Experience with overdose is limited. Several cases of accidental overdose have been reported with tacrolimus; symptoms have included tremor, headache, nausea and vomiting, infections, urticaria, lethargy and increases in blood urea nitrogen, serum creatinine and alanine aminotransferase levels.

No specific antidote to tacrolimus therapy is available. If overdose occurs, general supportive measures and symptomatic treatment should be conducted.

Based on its high molecular weight, poor aqueous solubility, and extensive erythrocyte and plasma protein binding, it is anticipated that tacrolimus will not be dialysable. In isolated patients with very high plasma levels, haemofiltration or -diafiltration have been effective in reducing toxic concentrations.

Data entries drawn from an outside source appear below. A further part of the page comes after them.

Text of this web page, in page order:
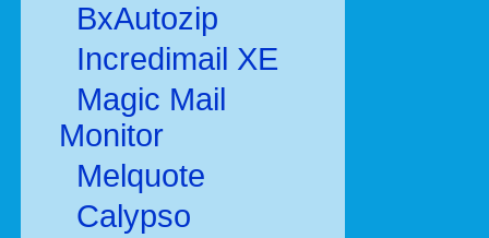
BxAutozip
Incredimail XE
Magic Mail
Monitor
Melquote
Calypso
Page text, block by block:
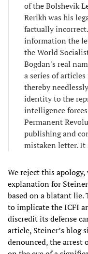
of the Bolshevik
Rerikh was his
factually
information the
the World
Bogdan's real
a series of
thereby
identity to the
intelligence
Permanent
publishing and
mistaken letter. It
We reject this
explanation for
based on a blatant lie.
to implicate the ICFI
discredit its defense
article, Steiner’s blog
denounced, the arrest
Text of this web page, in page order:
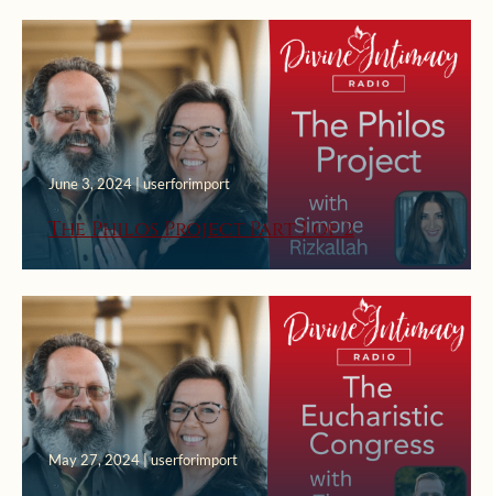
June 3, 2024 | userforimport
The Philos Project Part 1 of 2
May 27, 2024 | userforimport
May 13, 2024 | userforimport
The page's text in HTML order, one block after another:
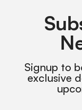
Signup to
exclusive
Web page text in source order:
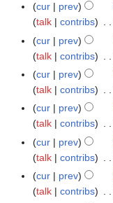
r
y
2
m
a
r
y
u
m
m
a
r
y
t
s
u
m
m
a
r
y
d
i
t
s
u
m
m
a
r
y
N
o
d
i
t
s
u
m
m
a
r
y
8
p
2
cur prev
talk
contribs
N
o
d
i
t
s
u
m
m
a
7
p
2
cur prev
talk
contribs
N
o
d
t
s
u
m
6
p
cur prev
talk
contribs
N
o
d
i
t
s
cur prev
talk
contribs
N
o
d
i
1
A
cur prev
talk
contribs
N
o
7
cur prev
talk
contribs
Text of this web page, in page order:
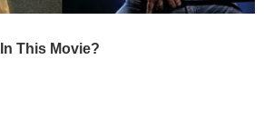
This Movie?
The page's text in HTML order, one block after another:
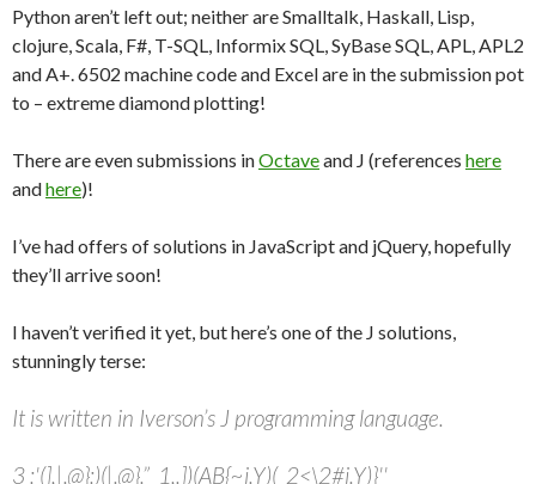
Python aren’t left out; neither are Smalltalk, Haskall, Lisp,
clojure, Scala, F#, T-SQL, Informix SQL, SyBase SQL, APL, APL2
and A+. 6502 machine code and Excel are in the submission pot
to – extreme diamond plotting!
There are even submissions inOctaveand J (references here
andhere)!
I’ve had offers of solutions in JavaScript and jQuery, hopefully
they’ll arrive soon!
I haven’t verified it yet, but here’s one of the J solutions,
stunningly terse:
It is written in Iverson’s J programming language.
3 :'(],|.@}:)(|.@}.”_1,.])(AB{~i.Y)(_2<\2#i.Y)}''
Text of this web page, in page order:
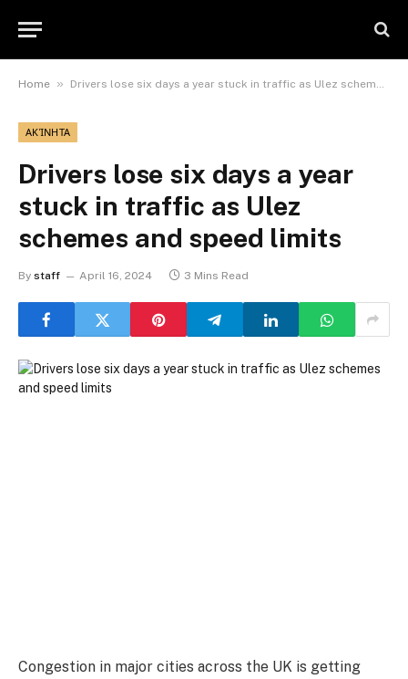
Home » Drivers lose six days a year stuck in traffic as Ulez schemes and speed limits
ΑΚΊΝΗΤΑ
Drivers lose six days a year
stuck in traffic as Ulez
schemes and speed limits
By staff April 16, 2024 3 Mins Read
Congestion in major cities across the UK is getting

In cases of oral intoxication, gastric lavage and/or the use of adsorbents (such as activated charcoal) may be helpful, if used shortly after intake.

5. Pharmacological properties

5.1 Pharmacodynamic properties

Pharmacotherapeutic group: Immunosuppressants, calcineurin inhibitors, ATC code: L04AD02

Mechanism of action

At the molecular level, the effects of tacrolimus appear to be mediated by binding to a cytosolic protein (FKBP12) which is responsible for the intracellular accumulation of the compound. The FKBP12-tacrolimus complex specifically and competitively binds to and inhibits calcineurin, leading to a calcium-dependent inhibition of T-cell signal transduction pathways, thereby preventing transcription of a discrete set of cytokine genes.

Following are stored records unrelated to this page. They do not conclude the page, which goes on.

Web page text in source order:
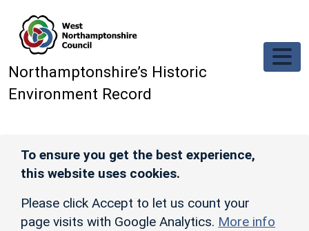
Northamptonshire’s Historic
Environment Record
To ensure you get the best experience,
this website uses cookies.
Please click Accept to let us count your
page visits with Google Analytics. More info
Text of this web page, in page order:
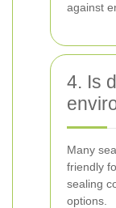
against
4. Is
Many
friendly
sealing
options.
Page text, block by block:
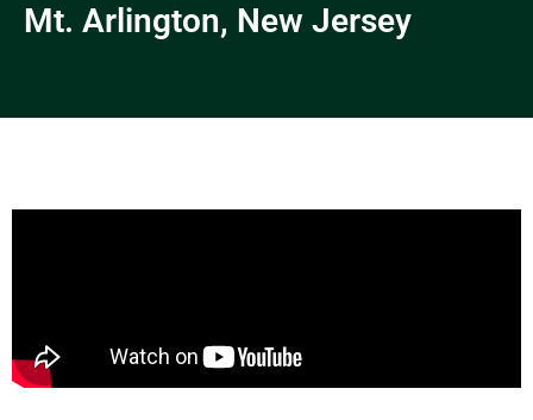
Mt. Arlington, New Jersey
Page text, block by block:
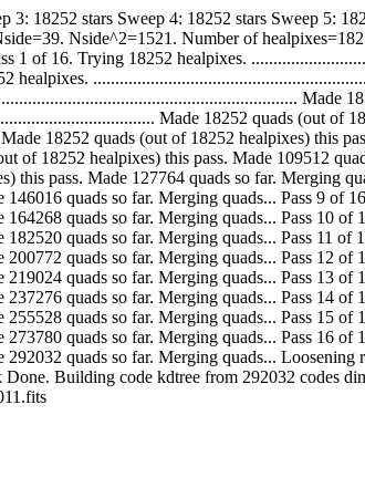
18252 stars Sweep 4: 18252 stars Sweep 5:
Nside^2=1521. Number of
1 of 16. Trying 18252 healpixes.
healpixes.
Made
Made 18252 quads (out of
18252 quads (out of 18252 healpixes) this
18252 healpixes) this pass. Made 109512
pass. Made 127764 quads so far. Merging
quads so far. Merging quads... Pass 9 of
quads so far. Merging quads... Pass 10 of
quads so far. Merging quads... Pass 11 of
quads so far. Merging quads... Pass 12 of
quads so far. Merging quads... Pass 13 of
quads so far. Merging quads... Pass 14 of
quads so far. Merging quads... Pass 15 of
quads so far. Merging quads... Pass 16 of
quads so far. Merging quads... Loosening
Building code kdtree from 292032 codes
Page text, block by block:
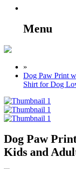
Menu
»
Dog Paw Print
Shirt for Dog
Dog Paw
Kids and
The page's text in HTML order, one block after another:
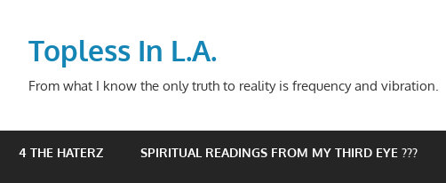
contentTopless In L.A.
From what I know the only truth to reality is frequency and vibration.
4 THE HATERZ SPIRITUAL READINGS FROM MY THIRD EYE ???
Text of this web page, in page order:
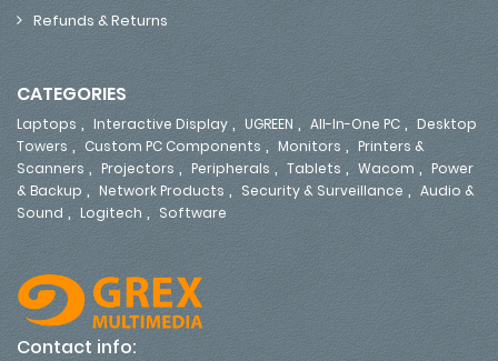
Refunds & Returns
CATEGORIES
Laptops , Interactive Display , UGREEN , All-In-One PC , Desktop
Towers , Custom PC Components , Monitors , Printers &
Scanners , Projectors , Peripherals , Tablets , Wacom , Power
& Backup , Network Products , Security & Surveillance , Audio &
Sound , Logitech , Software
Contact info:

Tacrolimus is a highly potent immunosuppressive agent and has proven activity in both in vitro and in vivo experiments.

In particular, tacrolimus inhibits the formation of cytotoxic lymphocytes, which are mainly responsible for graft rejection. Tacrolimus suppresses T-cell activation and T-helper-cell dependent B-cell proliferation, as well as the formation of lymphokines (such as interleukins-2, -3, and γ -interferon) and the expression of the interleukin-2 receptor.

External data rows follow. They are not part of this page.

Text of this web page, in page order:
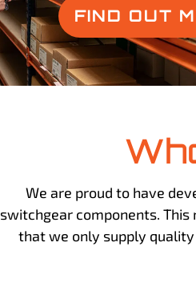
FIND OUT
We are proud to have
switchgear components.
that we only supply
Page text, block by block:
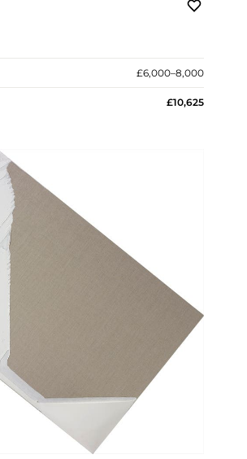
£6,000–8,000
£10,625
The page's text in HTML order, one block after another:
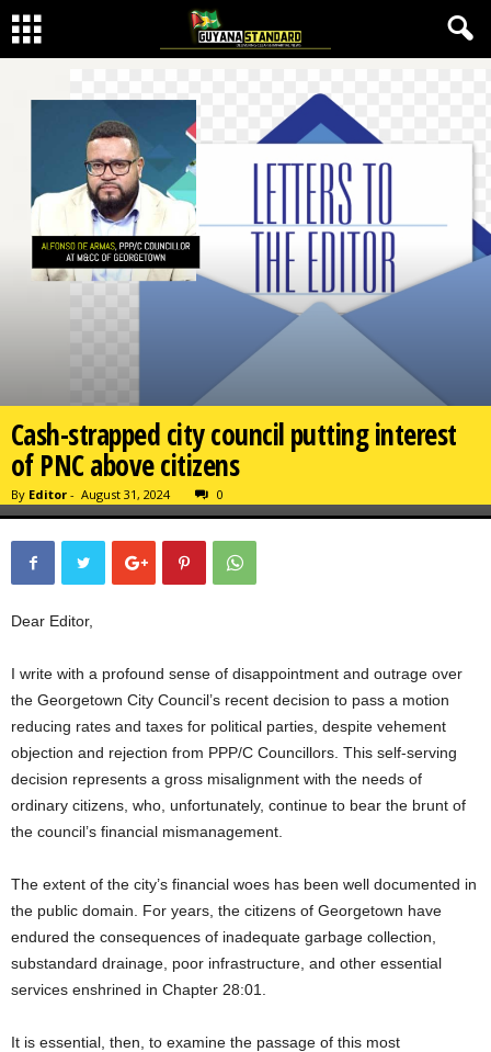
Cash-strapped city council putting interest
of PNC above citizens
By Editor - August 31, 2024 0
Dear Editor,
I write with a profound sense of disappointment and outrage over
the Georgetown City Council’s recent decision to pass a motion
reducing rates and taxes for political parties, despite vehement
objection and rejection from PPP/C Councillors. This self-serving
decision represents a gross misalignment with the needs of
ordinary citizens, who, unfortunately, continue to bear the brunt of
the council’s financial mismanagement.
The extent of the city’s financial woes has been well documented in
the public domain. For years, the citizens of Georgetown have
endured the consequences of inadequate garbage collection,
substandard drainage, poor infrastructure, and other essential
services enshrined in Chapter 28:01.
It is essential, then, to examine the passage of this most
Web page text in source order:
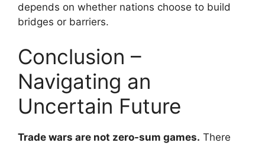
depends on whether nations choose to build
bridges or barriers.
Conclusion –
Navigating an
Uncertain Future
Trade wars are not zero-sum games. There
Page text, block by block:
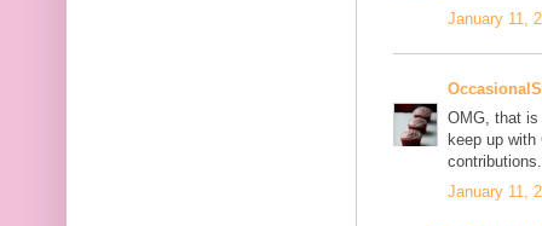
January 11,
OMG, that is
keep up
contributions.
January 11,
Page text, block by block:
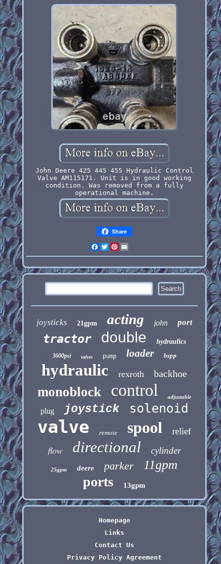
John Deere 425 445 455 Hydraulic Control
Valve AM115171. Unit is in good working
condition. Was removed from a fully
operational machine.
Share
Facebook
Twitter
Pinterest
joysticks 21gpm acting john port
tractor double hydraulics
3600psi valves pump loader bspp
hydraulic rexroth backhoe
monoblock control adjustable
plug joystick solenoid
valve remote spool relief
flow directional cylinder
25gpm deere parker 11gpm
ports 13gpm
Homepage
Links
Contact Us
Privacy Policy Agreement

Results from clinical trials performed with once-daily tacrolimus Advagraf

Liver transplantation

The efficacy and safety of Advagraf and Prograf, both in combination with corticosteroids, was compared in 471 de novo liver transplant recipients. The event rate of biopsy confirmed acute rejection within the first 24 weeks after transplantation was 32.6% in the Advagraf group (N = 237) and 29.3% in the Prograf group (N = 234). The treatment difference (Advagraf – Prograf) was 3.3% (95% confidence interval [-5.7%, 12.3%]). The 12-month patient survival rates were 89.2% for Advagraf and 90.8% for Prograf; in the Advagraf arm 25 patients died (14 female, 11 male) and in the Prograf arm 24 patients died (5 female, 19 male). 12-month graft survival was 85.3% for Advagraf and 85.6% for Prograf.

Kidney transplantation

The efficacy and safety of Advagraf and Prograf, both in combination with mycophenolate mofetil (MMF) and corticosteroids, was compared in 667 de novo kidney transplant recipients. The event rate for biopsy-confirmed acute rejection within the first 24 weeks after transplantation was 18.6% in the Advagraf group (N = 331) and 14.9% in the Prograf group (N = 336). The treatment difference (Advagraf-Prograf) was 3.8% (95% confidence interval [-2.1%, 9.6%]). The 12-month patient survival rates were 96.9% for Advagraf and 97.5% for Prograf; in the Advagraf arm 10 patients died (3 female, 7 male) and in the Prograf arm 8 patients died (3 female, 5 male). 12-month graft survival was 91.5% for Advagraf and 92.8% for Prograf.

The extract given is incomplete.